Our physical characteristics say all kinds of interesting things about us. For instance, our height may reveal something about our interest in being a leader (Are You Sure…?) and how we use our dominant hand may indicate something about our political ideology (On One Hand...).
It turns out that the length of your index finger relative to your other fingers may also have political implications.
I know, this sounds crazy. But let’s step back and look at what the “finger ratios” may be biomarkers for. A number of scientists argue that the ratio of the length of the second digit (index finger) to the length of the fourth digit (ring finger), known as the “2D:4D ratio,” is an indicator of prenatal exposure to testosterone.
As the argument goes, the larger one’s in utero exposure to testosterone is the smaller one’s later 2D:4D ratio is (i.e., index finger length ÷ ring finger length). For a very rough guide, according to one study the average adult male 2D:4D ratio for the right hand is 0.95, while the average adult female ratio is 0.97 (with a standard deviation of about 0.03 for both sexes—sorry, I’m a scientist, I can’t help reporting the numbers). It’s important to emphasize this is a very imprecise benchmark, because the ratio varies more between races and cultures than it does between the sexes.
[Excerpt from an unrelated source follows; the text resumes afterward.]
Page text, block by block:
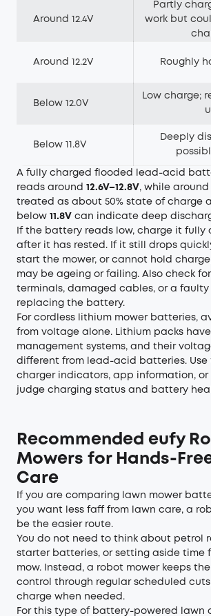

Although 2D:4D effects are not universal and the exact causal mechanisms have not been identified, a great deal of research suggests something more than chance is going on. Research has shown that prenatal testosterone is related to adult aggressiveness in both humans and non-human primates. One recent study indicates both men and women with smaller 2D:4D ratios (suggesting greater prenatal testosterone exposure) self-report greater verbal aggressiveness. Another recent study associates 2D:4D with sports-related mental toughness, aptitude, and achievement. Finally, research co-authored by fellow PT blogger Gad Saad (Homo Consumericus) finds that men, but not women, with smaller finger ratios take more risk in certain recreational, social, and financial situations.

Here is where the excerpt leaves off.